Source material below:
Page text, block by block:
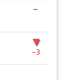
-
▼
-3
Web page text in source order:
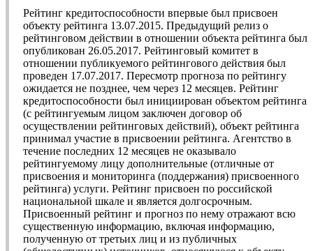
Рейтинг кредитоспособности впервые был присвоен
объекту рейтинга 13.07.2015. Предыдущий релиз о
рейтинговом действии в отношении объекта рейтинга был
опубликован 26.05.2017. Рейтинговый комитет в
отношении публикуемого рейтингового действия был
проведен 17.07.2017. Пересмотр прогноза по рейтингу
ожидается не позднее, чем через 12 месяцев. Рейтинг
кредитоспособности был инициирован объектом рейтинга
(с рейтингуемым лицом заключен договор об
осуществлении рейтинговых действий), объект рейтинга
принимал участие в присвоении рейтинга. Агентство в
течение последних 12 месяцев не оказывало
рейтингуемому лицу дополнительные (отличные от
присвоения и мониторинга (поддержания) присвоенного
рейтинга) услуги. Рейтинг присвоен по российской
национальной шкале и является долгосрочным.
Присвоенный рейтинг и прогноз по нему отражают всю
существенную информацию, включая информацию,
полученную от третьих лиц и из публичных
End of Source material.
Send back exactly the lines from the line with "опубликован 26.05.2017. Рейтинговый комитет в" through the end of the records.

Result of this exercise
опубликован 26.05.2017. Рейтинговый комитет в
отношении публикуемого рейтингового действия был
проведен 17.07.2017. Пересмотр прогноза по рейтингу
ожидается не позднее, чем через 12 месяцев. Рейтинг
кредитоспособности был инициирован объектом рейтинга
(с рейтингуемым лицом заключен договор об
осуществлении рейтинговых действий), объект рейтинга
принимал участие в присвоении рейтинга. Агентство в
течение последних 12 месяцев не оказывало
рейтингуемому лицу дополнительные (отличные от
присвоения и мониторинга (поддержания) присвоенного
рейтинга) услуги. Рейтинг присвоен по российской
национальной шкале и является долгосрочным.
Присвоенный рейтинг и прогноз по нему отражают всю
существенную информацию, включая информацию,
полученную от третьих лиц и из публичных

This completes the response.